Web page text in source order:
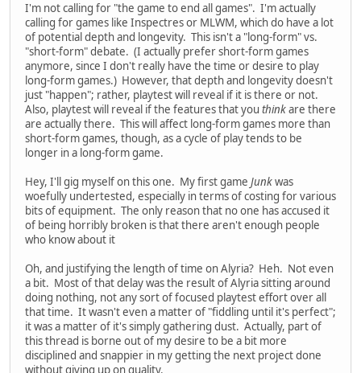
I'm not calling for "the game to end all games". I'm actually
calling for games like Inspectres or MLWM, which do have a lot
of potential depth and longevity. This isn't a "long-form" vs.
"short-form" debate. (I actually prefer short-form games
anymore, since I don't really have the time or desire to play
long-form games.) However, that depth and longevity doesn't
just "happen"; rather, playtest will reveal if it is there or not.
Also, playtest will reveal if the features that you thinkare there
are actually there. This will affect long-form games more than
short-form games, though, as a cycle of play tends to be
longer in a long-form game.
Hey, I'll gig myself on this one. My first game Junkwas
woefully undertested, especially in terms of costing for various
bits of equipment. The only reason that no one has accused it
of being horribly broken is that there aren't enough people
who know about it
Oh, and justifying the length of time on Alyria? Heh. Not even
a bit. Most of that delay was the result of Alyria sitting around
doing nothing, not any sort of focused playtest effort over all
that time. It wasn't even a matter of "fiddling until it's perfect";
it was a matter of it's simply gathering dust. Actually, part of
this thread is borne out of my desire to be a bit more
disciplined and snappier in my getting the next project done
without giving up on quality.
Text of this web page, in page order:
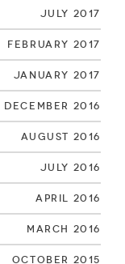
July 2017
February 2017
January 2017
December 2016
August 2016
July 2016
April 2016
March 2016
October 2015
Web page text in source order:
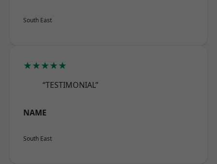
South East
★★★★★
“TESTIMONIAL”
NAME
South East
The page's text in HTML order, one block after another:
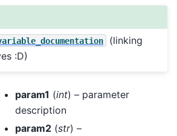
(linking
:D)
param1 (int) – parameter
description
param2 (str) –
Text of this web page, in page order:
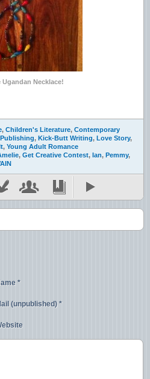
Ugandan Necklace!
, Children's Literature, Contemporary
, Kick-Butt Writing, Love Story,
, Young Adult Romance
, Get Creative Contest, Ian, Pemmy,
*
(unpublished) *
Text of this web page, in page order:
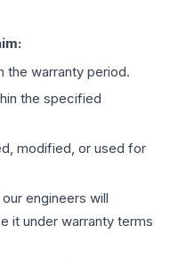
the warranty period.
the specified
modified, or used for
engineers will
it under warranty terms
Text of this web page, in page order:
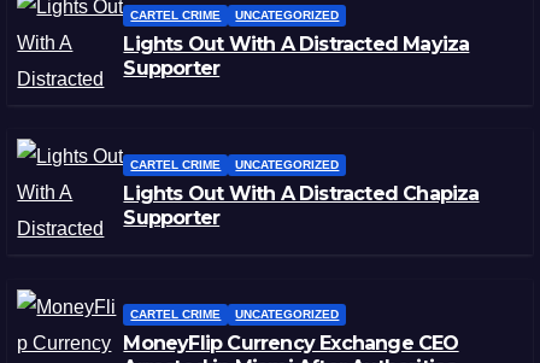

┄┄┄┄┄┄┄┄┄┄┄┄┄┄┄┄┄┄┄┄

* DIRECTIONS FOR THIS TASK *
Give back the material word for word, without images.

* EXPECTED OUTPUT *
Web page text in source order:
I'm not calling for "the game to end all games". I'm actually
calling for games like Inspectres or MLWM, which do have a lot
of potential depth and longevity. This isn't a "long-form" vs.
"short-form" debate. (I actually prefer short-form games
anymore, since I don't really have the time or desire to play
long-form games.) However, that depth and longevity doesn't
just "happen"; rather, playtest will reveal if it is there or not.
Also, playtest will reveal if the features that you thinkare there
are actually there. This will affect long-form games more than
short-form games, though, as a cycle of play tends to be
longer in a long-form game.
Hey, I'll gig myself on this one. My first game Junkwas
woefully undertested, especially in terms of costing for various
bits of equipment. The only reason that no one has accused it
of being horribly broken is that there aren't enough people
who know about it
Oh, and justifying the length of time on Alyria? Heh. Not even
a bit. Most of that delay was the result of Alyria sitting around
doing nothing, not any sort of focused playtest effort over all
that time. It wasn't even a matter of "fiddling until it's perfect";
it was a matter of it's simply gathering dust. Actually, part of
this thread is borne out of my desire to be a bit more
disciplined and snappier in my getting the next project done
without giving up on quality.
Text of this web page, in page order:
July 2017
February 2017
January 2017
December 2016
August 2016
July 2016
April 2016
March 2016
October 2015
Web page text in source order:
South East
★★★★★
“TESTIMONIAL”
NAME
South East
The page's text in HTML order, one block after another:
(linking
:D)
param1 (int) – parameter
description
param2 (str) –
Text of this web page, in page order:
Ugandan Necklace!
, Children's Literature, Contemporary
, Kick-Butt Writing, Love Story,
, Young Adult Romance
, Get Creative Contest, Ian, Pemmy,
*
(unpublished) *
Text of this web page, in page order:
the warranty period.
the specified
modified, or used for
engineers will
it under warranty terms
Text of this web page, in page order:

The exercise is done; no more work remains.